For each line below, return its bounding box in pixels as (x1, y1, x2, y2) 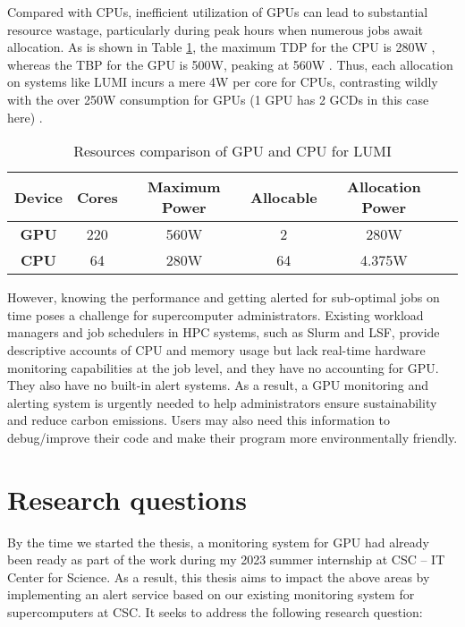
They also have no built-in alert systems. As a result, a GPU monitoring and (7, 376, 429, 394)
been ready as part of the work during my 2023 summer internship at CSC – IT (7, 550, 445, 569)
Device (14, 186, 63, 208)
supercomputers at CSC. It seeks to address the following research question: (7, 603, 423, 621)
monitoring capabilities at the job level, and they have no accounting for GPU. (7, 358, 439, 377)
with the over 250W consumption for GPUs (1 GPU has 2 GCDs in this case (7, 89, 429, 108)
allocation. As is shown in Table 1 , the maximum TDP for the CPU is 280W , (7, 38, 435, 56)
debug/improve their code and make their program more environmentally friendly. (7, 428, 458, 446)
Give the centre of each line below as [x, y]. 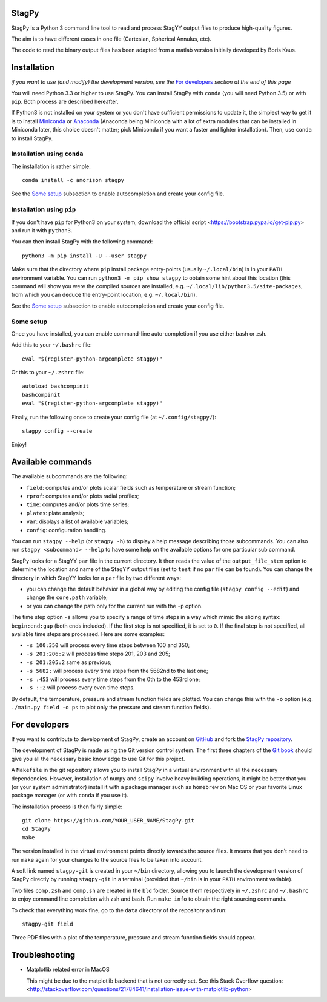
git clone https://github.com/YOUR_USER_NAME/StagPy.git [108, 821]
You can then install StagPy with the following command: [82, 242]
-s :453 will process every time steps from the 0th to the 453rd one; [113, 679]
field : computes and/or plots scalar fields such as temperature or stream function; [131, 487]
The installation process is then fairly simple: [67, 807]
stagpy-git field [48, 924]
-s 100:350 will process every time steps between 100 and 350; [108, 645]
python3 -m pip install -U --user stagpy [84, 256]
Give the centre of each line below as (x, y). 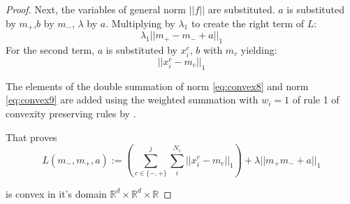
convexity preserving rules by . (71, 113)
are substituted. (241, 9)
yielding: (259, 49)
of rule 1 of (316, 100)
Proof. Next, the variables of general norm (96, 9)
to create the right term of (248, 23)
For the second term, (50, 49)
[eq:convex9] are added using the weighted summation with (132, 100)
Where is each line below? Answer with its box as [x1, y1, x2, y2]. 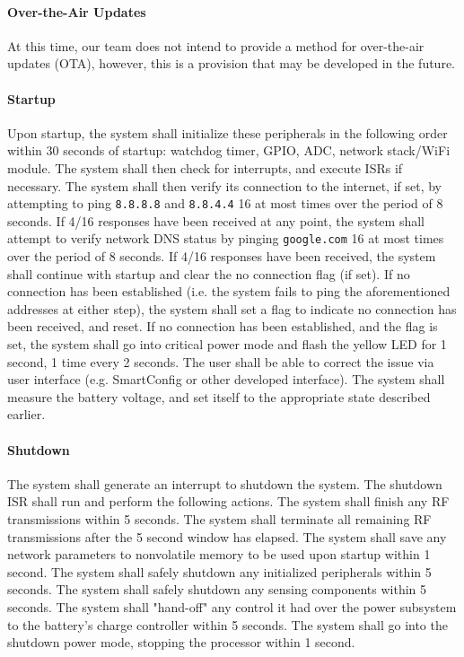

━━━

INSTRUCTIONS TO FOLLOW: Check each line of the listing above for the string "steps", and report how many lines contain it, as a number alone.

YOUR RESPONSE: 2